▶ **THE PROBLEM**
Of the records below, reproduce only the span that opens with the line containing "Ведущий менеджер по культурно-массовому" and closes with the last line.

▶ **RECORDS PROVIDED**
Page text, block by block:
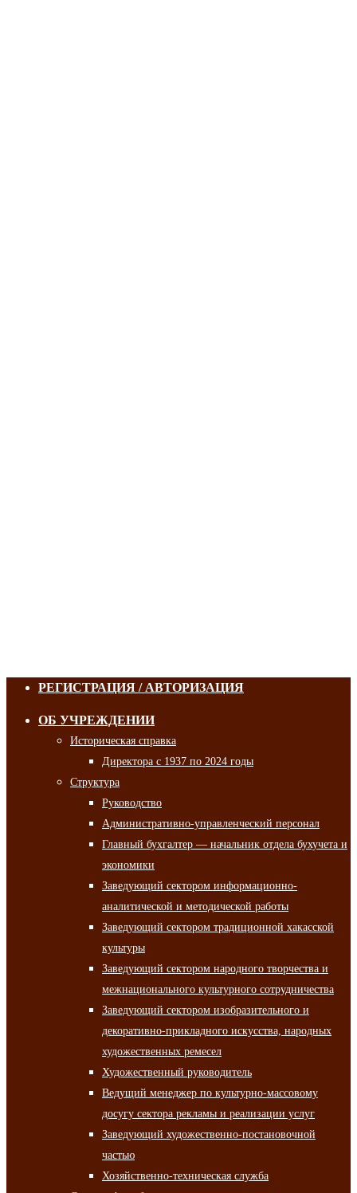
РЕГИСТРАЦИЯ / АВТОРИЗАЦИЯ
ОБ УЧРЕЖДЕНИИ
Историческая справка
Директора с 1937 по 2024 годы
Структура
Руководство
Административно-управленческий персонал
Главный бухгалтер — начальник отдела бухучета и
экономики
Заведующий сектором информационно-
аналитической и методической работы
Заведующий сектором традиционной хакасской
культуры
Заведующий сектором народного творчества и
межнационального культурного сотрудничества
Заведующий сектором изобразительного и
декоративно-прикладного искусства, народных
художественных ремесел
Художественный руководитель
Ведущий менеджер по культурно-массовому
досугу сектора рекламы и реализации услуг
Заведующий художественно-постановочной
частью
Хозяйственно-техническая служба

▶ **SOLUTION TO THE EXERCISE**
Ведущий менеджер по культурно-массовому
досугу сектора рекламы и реализации услуг
Заведующий художественно-постановочной
частью
Хозяйственно-техническая служба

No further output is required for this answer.